All things considered, Council of Fashion Designers of America president Steven Kolb should be personally thanking Christian Siriano — who presented his 10th anniversary collection on Feb. 10 — for revitalizing a roster of mostly fine but generally forgettable collections in this year’s New York Fashion Week.
It’s easy to feel jaded about NYFW in its current form. Several designers have left for other cities, industry turnover and turmoil are rampant, and the existential dread of it all is draining — a feeling not placated when usually reliable designers release disappointing collections. Siriano’s show at the gilded Grand Lodge in New York City, however, offered a take on the new American aristocracy that fused the best of the past with the most promising parts of the future.

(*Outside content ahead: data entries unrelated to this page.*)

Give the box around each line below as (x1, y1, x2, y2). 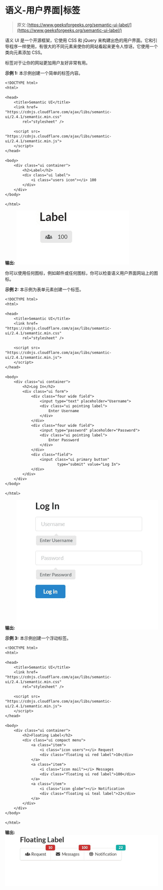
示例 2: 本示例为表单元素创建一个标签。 (5, 286, 84, 292)
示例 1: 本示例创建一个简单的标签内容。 (5, 70, 83, 76)
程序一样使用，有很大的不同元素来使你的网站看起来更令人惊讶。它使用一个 (9, 43, 158, 49)
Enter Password (48, 437, 79, 442)
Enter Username (48, 408, 79, 413)
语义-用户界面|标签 (5, 5, 81, 16)
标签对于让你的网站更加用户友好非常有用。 (5, 60, 90, 66)
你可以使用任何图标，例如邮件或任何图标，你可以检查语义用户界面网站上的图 (5, 270, 158, 276)
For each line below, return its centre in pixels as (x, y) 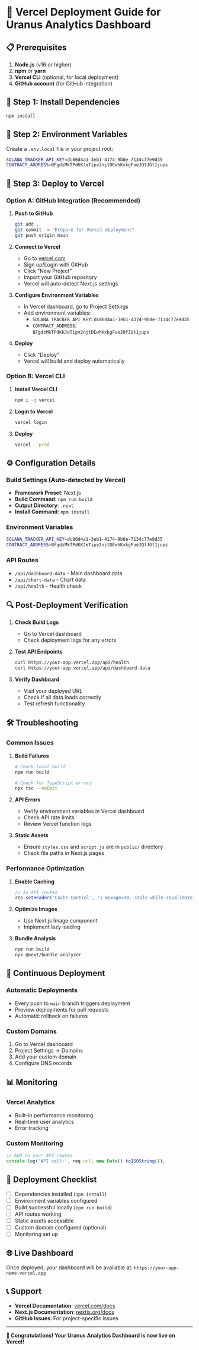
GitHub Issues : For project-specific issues (66, 1318)
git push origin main (41, 235)
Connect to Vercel (37, 246)
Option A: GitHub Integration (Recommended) (73, 200)
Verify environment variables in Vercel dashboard (84, 811)
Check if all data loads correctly (62, 698)
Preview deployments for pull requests (62, 1009)
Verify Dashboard (37, 680)
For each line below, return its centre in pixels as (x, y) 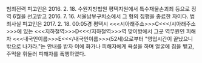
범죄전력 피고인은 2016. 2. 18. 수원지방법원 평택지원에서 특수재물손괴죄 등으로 (98, 9)
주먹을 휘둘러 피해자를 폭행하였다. (46, 54)
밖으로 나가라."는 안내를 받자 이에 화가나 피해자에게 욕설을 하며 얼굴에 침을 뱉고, (100, 46)
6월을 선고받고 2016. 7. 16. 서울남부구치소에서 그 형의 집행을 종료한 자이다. (101, 16)
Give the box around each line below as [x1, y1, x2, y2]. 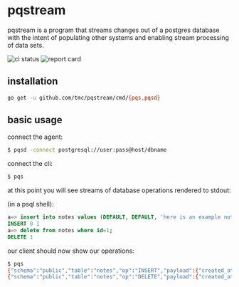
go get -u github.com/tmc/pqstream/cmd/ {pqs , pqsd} [7, 94, 161, 101]
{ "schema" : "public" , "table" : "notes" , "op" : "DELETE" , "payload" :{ [7, 273, 199, 281]
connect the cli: [7, 160, 53, 168]
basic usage [7, 114, 63, 126]
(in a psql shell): [7, 200, 55, 209]
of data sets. [7, 41, 44, 49]
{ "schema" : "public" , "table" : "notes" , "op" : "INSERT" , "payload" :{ [7, 266, 199, 274]
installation [7, 75, 58, 88]
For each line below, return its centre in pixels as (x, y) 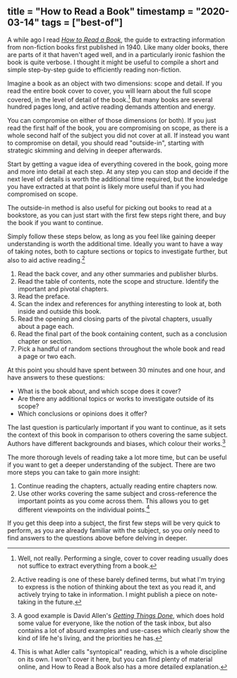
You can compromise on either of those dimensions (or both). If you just (112, 121)
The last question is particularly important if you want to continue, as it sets (117, 428)
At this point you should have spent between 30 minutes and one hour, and (116, 370)
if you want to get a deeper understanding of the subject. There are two (111, 464)
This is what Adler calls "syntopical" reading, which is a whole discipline (122, 652)
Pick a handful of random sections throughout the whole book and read (121, 349)
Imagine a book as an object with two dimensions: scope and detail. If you (115, 83)
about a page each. (45, 327)
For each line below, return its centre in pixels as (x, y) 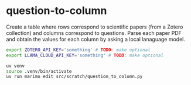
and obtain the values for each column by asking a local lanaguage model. (96, 39)
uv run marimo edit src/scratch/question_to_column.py (74, 77)
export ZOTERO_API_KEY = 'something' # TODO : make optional (78, 50)
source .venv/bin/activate (39, 71)
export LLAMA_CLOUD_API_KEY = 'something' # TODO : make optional (85, 55)
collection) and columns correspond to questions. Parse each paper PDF (94, 33)
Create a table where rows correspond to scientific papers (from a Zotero (95, 27)
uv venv (16, 66)
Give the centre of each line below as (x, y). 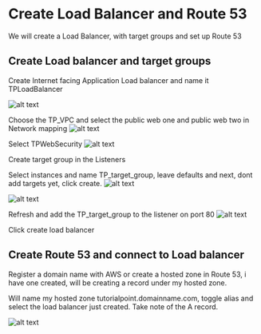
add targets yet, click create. (55, 183)
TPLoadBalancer (36, 89)
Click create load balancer (51, 229)
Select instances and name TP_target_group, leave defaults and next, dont (130, 175)
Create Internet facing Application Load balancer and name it (109, 80)
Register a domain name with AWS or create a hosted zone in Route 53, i (127, 274)
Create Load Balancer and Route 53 (128, 14)
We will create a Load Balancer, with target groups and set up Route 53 (125, 36)
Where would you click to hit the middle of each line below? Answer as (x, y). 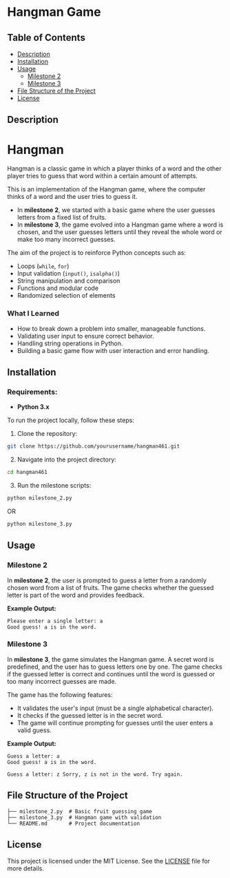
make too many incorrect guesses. (66, 240)
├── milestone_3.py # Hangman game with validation (84, 817)
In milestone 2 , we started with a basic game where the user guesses (116, 210)
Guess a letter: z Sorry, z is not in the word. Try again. (95, 774)
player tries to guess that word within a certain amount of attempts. (103, 176)
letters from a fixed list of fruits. (62, 218)
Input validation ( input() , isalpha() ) (69, 274)
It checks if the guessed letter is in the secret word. (90, 715)
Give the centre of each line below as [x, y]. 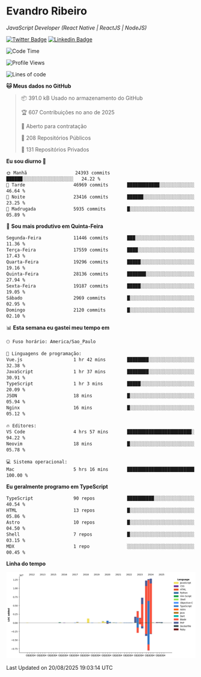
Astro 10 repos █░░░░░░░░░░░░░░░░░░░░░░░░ [100, 522]
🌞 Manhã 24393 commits [58, 173]
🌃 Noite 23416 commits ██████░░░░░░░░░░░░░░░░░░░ [100, 197]
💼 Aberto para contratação [54, 126]
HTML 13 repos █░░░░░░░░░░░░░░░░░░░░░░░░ [100, 510]
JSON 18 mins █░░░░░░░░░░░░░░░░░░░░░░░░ [100, 396]
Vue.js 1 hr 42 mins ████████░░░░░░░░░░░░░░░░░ [100, 360]
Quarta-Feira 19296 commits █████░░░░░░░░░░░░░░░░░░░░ [100, 262]
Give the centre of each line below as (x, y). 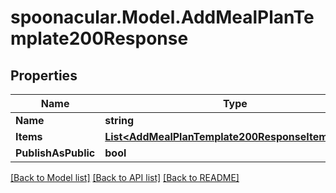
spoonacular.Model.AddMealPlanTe (162, 17)
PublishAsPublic (55, 153)
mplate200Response (99, 38)
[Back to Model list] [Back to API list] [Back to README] (125, 177)
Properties (44, 75)
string (119, 120)

The casting, for example, maintained the new standard for diversity and inclusion for which Siriano might be credited with trailblazing. In addition to the tallest and thinnest across races, Siriano cast powerhouses like Ashley Graham (who opened the show), gender nonconforming breakout star Avie Acosta, Danielle Brooks of Orange Is the New Black and Selma Blair, both of whom received applause for what were exceptionally fierce walks.

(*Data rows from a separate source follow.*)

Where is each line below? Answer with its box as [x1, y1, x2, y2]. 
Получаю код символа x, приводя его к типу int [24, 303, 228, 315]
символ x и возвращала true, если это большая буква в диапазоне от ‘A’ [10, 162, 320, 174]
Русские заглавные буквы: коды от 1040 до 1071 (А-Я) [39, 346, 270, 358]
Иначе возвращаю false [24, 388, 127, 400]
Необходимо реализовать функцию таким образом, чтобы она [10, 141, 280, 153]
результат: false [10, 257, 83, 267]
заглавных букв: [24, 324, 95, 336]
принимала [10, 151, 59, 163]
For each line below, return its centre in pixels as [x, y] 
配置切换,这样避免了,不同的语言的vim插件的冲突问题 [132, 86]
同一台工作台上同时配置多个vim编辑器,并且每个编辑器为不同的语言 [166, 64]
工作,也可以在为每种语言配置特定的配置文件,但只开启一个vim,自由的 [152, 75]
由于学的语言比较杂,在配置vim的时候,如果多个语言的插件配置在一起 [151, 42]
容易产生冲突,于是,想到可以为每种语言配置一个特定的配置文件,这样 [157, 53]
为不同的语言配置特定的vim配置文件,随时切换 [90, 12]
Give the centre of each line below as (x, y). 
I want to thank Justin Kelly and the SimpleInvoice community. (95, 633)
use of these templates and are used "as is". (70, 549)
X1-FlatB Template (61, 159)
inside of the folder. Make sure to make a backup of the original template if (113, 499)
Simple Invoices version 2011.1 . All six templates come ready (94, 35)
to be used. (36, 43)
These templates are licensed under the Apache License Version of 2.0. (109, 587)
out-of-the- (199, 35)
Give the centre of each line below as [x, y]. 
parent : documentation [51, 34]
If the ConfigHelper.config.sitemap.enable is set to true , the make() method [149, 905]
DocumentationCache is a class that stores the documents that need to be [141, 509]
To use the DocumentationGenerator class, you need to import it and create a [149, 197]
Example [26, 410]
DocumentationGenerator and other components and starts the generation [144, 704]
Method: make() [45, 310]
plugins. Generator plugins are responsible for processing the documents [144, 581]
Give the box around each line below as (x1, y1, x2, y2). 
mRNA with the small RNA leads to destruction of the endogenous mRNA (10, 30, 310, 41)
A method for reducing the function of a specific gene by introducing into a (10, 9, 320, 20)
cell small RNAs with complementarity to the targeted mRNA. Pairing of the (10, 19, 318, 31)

Speaking of celebrities, Siriano’s used to having a stacked front row of stars who gush about how much they adore him both as a designer and a person. This season, Laverne Cox cheered on Brooks while Meg Ryan chatted up Molly Shannon, who was seated next to Cardi B. Whoopi Goldberg — whose fashion week appearances this season have been a delight — also sat in the front row.
For all those stars, Siriano offered an extraordinary collection. Inspired by late 18th century British art, according to the show notes, regality was on high: plush coats in jewel tones, rich velvet, jacquard suiting, feathered hats and headbands, and opulent crystal cage collars on evening gowns evoked the richness of European aristocracy to a modern America sorely lacking gentility.

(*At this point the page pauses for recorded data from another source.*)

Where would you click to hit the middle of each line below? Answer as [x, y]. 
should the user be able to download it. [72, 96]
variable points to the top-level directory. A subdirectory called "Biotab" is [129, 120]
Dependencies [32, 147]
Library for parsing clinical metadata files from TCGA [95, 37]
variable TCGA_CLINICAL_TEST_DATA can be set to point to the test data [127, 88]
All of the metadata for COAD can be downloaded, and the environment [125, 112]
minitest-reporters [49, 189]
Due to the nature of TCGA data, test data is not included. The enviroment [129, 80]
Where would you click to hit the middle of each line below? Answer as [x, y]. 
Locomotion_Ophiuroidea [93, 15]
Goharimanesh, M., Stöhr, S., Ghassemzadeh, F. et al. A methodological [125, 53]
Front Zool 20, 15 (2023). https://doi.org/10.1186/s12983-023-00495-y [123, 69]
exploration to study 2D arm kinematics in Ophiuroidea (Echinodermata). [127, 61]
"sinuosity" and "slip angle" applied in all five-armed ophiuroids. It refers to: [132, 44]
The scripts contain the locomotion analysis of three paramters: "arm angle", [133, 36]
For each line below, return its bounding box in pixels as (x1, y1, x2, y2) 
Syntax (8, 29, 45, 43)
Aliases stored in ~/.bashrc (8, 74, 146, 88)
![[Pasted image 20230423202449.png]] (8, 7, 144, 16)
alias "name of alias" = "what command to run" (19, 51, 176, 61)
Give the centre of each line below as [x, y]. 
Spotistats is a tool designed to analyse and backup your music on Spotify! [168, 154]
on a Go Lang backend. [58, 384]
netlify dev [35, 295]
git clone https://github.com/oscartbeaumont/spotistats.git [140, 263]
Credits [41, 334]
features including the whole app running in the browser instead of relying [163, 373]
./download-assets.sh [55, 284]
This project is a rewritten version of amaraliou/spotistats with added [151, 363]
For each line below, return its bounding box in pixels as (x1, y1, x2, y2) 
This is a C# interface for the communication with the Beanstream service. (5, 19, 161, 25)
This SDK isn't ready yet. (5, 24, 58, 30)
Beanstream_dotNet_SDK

There were, of course, the kinds of billowing silhouettes for which Siriano is known and at which he excels. Those would be enough of a statement on its own, but for safe measure, Siriano also included turtlenecks that, in theory, would seem out of place in this collection. Ultimately, the addition punctuated an indelibly strong message: Christian Siriano has solidified his position atop American design royalty.
Goldberg, who spoke with Yahoo Lifestyle, recounted her love for Siriano.
“I’ve loved it all. [Siriano] is one of my favorite people, and I feel like fashion week is turning into people’s week. There are so many different body types that made me happy.”
While a royal family may not have a place in American democracy, fashion’s newest king certainly serves symbolic value: The people can look up to Siriano and see the best of themselves.